Monday, April 20, 2009

2 Down, 6 to Go...Could be MUCH Worse

Monday, April 20, 2009

Let me start by giving a big shout out to Joe who turned 27 today!!! Happy Birthday, my love! Joe took one for Team McClendon today and spent his day first at work, then sitting with me for 3 and a half hours at chemo, then he watched me sit/lay mostly motionless and tired on the couch when we got home. This will NOT be the most memorable of birthdays for him. Scratch that...perhaps most memorable birthday of all. Hmm...

Thank you a million times for being my steady, strong rock and have the HAPPIEST birthday. You deserve it!
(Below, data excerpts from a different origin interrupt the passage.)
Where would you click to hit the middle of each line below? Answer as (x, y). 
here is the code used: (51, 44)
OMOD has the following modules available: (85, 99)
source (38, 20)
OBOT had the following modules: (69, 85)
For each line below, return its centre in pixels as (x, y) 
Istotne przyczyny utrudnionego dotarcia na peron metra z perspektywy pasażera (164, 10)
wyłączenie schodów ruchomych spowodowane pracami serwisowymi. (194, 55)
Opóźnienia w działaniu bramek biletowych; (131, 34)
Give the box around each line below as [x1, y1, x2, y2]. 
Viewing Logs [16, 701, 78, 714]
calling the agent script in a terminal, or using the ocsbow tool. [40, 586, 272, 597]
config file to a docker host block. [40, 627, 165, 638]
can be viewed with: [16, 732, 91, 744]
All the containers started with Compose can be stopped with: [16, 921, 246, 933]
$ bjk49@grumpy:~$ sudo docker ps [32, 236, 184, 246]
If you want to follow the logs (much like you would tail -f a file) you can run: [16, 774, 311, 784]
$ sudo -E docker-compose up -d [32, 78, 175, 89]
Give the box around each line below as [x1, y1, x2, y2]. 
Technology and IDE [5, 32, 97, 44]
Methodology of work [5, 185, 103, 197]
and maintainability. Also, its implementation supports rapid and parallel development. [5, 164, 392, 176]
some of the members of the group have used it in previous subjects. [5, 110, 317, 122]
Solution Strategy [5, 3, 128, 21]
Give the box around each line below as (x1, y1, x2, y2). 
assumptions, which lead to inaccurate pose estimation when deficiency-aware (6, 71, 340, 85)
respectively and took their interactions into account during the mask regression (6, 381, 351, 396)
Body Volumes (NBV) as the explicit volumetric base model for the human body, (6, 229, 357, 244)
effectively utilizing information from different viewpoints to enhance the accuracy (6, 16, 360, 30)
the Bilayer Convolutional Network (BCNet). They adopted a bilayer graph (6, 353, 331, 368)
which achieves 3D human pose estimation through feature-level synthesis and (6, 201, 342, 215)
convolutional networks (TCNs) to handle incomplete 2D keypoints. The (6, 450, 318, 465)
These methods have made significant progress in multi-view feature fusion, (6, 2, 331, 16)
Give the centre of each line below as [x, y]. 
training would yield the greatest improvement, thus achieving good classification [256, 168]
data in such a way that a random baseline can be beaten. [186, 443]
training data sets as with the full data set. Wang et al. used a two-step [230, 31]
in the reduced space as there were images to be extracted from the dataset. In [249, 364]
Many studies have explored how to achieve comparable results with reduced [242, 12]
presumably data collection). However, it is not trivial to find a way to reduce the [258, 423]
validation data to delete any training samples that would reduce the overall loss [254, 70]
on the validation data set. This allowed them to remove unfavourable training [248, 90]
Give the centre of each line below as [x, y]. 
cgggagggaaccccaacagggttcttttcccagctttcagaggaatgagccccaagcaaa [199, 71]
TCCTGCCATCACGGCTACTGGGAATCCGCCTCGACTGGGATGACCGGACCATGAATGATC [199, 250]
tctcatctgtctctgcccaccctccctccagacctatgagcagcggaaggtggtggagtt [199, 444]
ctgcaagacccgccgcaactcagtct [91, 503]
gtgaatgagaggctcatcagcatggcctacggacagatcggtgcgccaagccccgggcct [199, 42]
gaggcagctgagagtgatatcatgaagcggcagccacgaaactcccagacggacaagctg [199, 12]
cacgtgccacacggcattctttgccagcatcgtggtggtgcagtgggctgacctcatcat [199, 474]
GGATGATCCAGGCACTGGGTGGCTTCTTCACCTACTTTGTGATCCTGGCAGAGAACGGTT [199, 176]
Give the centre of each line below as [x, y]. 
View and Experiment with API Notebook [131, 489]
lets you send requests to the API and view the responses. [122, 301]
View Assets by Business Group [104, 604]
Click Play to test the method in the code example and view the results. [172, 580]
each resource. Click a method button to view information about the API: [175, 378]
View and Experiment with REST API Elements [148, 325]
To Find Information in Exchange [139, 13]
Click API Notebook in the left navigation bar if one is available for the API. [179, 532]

On to the juicy stuff....CHEMO!!!

12:30pm: Today was my second treatment and they opted to NOT give me enough Ativan to mellow a herd of bison. Yes, they did do this last time. My blood pressure has nearly fallen back to normal, so I guess they think I may not need to be sedated anymore. Have they met me? Keep the Ativan coming.

As a note, I have always had stellar blood pressure--120/80...always flawless. Since this little shindig began, I've had the blood pressure of a 70 year old heart patient off his blood pressure meds (i.e. 155/ For those of you who don't speak in Megan-like comparisons, let me be clear...that's bad. As a result of this, they have prescribed me generic Ativan to take as needed for anxiety, nausea, and as a sleep aid (but mostly for anxiety). In addition to my by mouth prescription, each time I've gone in, they've pumped me full of Ativan through my "dongles" (See picture below for clear idea of what my "dongles" look like...Joe didn't zoom in at all far enough for you to be grossed out). Result of this on today's blood pressure? 124/82!!! Much better. Therefore, no Ativan. point is this: Not being on Ativan makes one significantly more clear headed, thus allowing one to observe her surroundings.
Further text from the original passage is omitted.